The original conventional RT-PCR assays to the “real-time” format, whereby the PCR reaction is continuously monitored by special thermal cycling instruments equipped with multichannel fluorescence detectors. In the RT-PCR format, a specific “probe” is included in the reaction, along with the primers. The probe is another short synthetic DNA chain that can form specific stable base pairs with the amplicon. The target sequences on the template for the probe are flanked by the target sequences for the “forward” and “reverse” primers. The probe contains a chemical “fluorophore” (fluoresces when excited by input light) at one (5’) end and a chemical “quencher” (absorbs [“quenches”] the fluorescent light from the fluorophore) at the opposite (3’) end. In rRT-PCR, extension from the primer of the DNA copy along the template causes displacement of the probe from the template and probe degradation.

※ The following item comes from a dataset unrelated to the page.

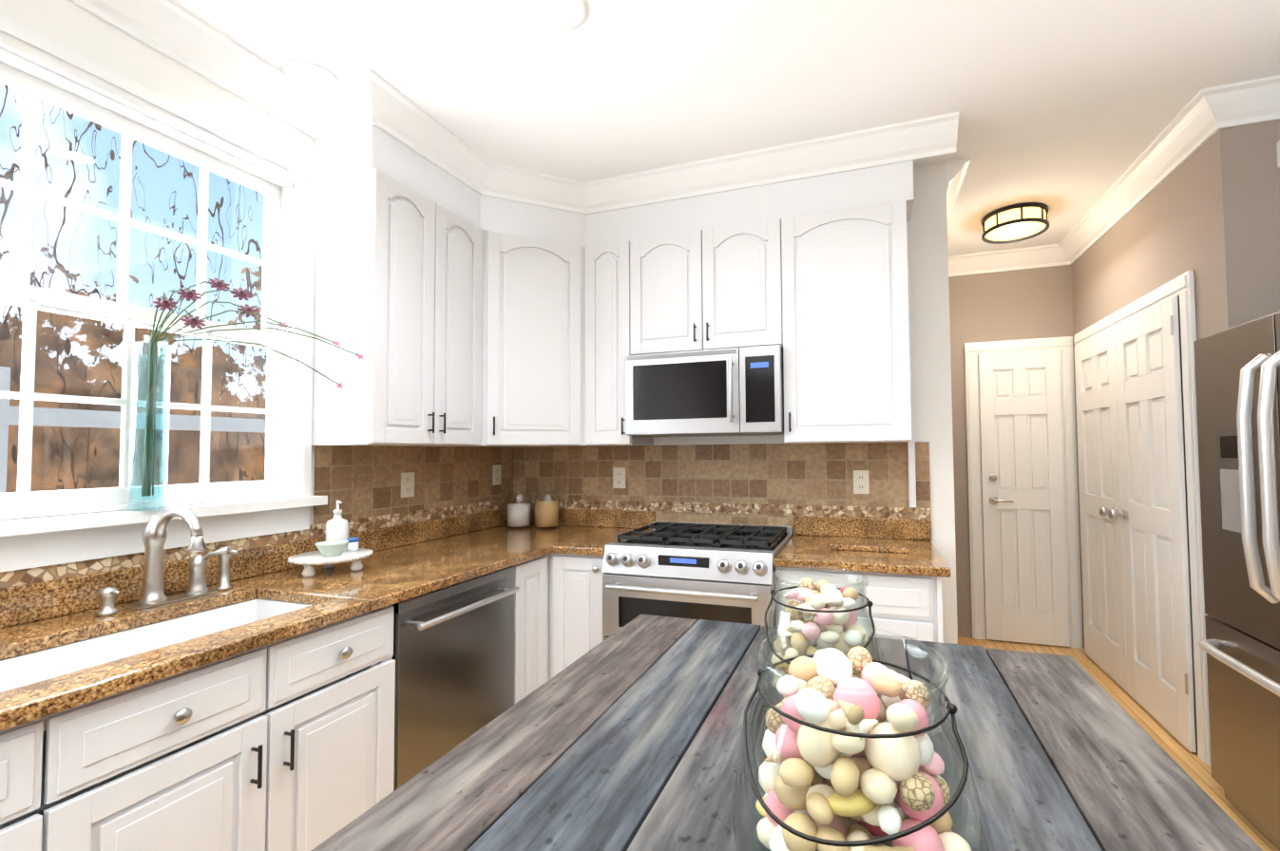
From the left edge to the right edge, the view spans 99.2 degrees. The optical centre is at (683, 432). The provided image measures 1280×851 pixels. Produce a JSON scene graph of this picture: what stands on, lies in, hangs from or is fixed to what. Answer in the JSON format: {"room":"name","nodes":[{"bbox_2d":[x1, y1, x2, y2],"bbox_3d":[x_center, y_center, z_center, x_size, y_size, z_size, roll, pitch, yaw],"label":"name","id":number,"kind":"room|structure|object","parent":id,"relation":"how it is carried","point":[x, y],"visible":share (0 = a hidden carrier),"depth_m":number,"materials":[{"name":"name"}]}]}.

Probe degradation causes the fluorophore and quencher to separate (“uncouple”), so that the fluorescent light emitted by the fluorophore is no longer quenched. At each rRT-PCR cycle, the amount of fluorescent light emitted effectively doubles until the reaction reaches a plateau.

The rRT-PCR format has been field-tested in four GPLN laboratories (CDC-Atlanta, NIH-Islamabad, ERC-Mumbai, NICD Johannesburg) and is poised for wider application within the GPLN.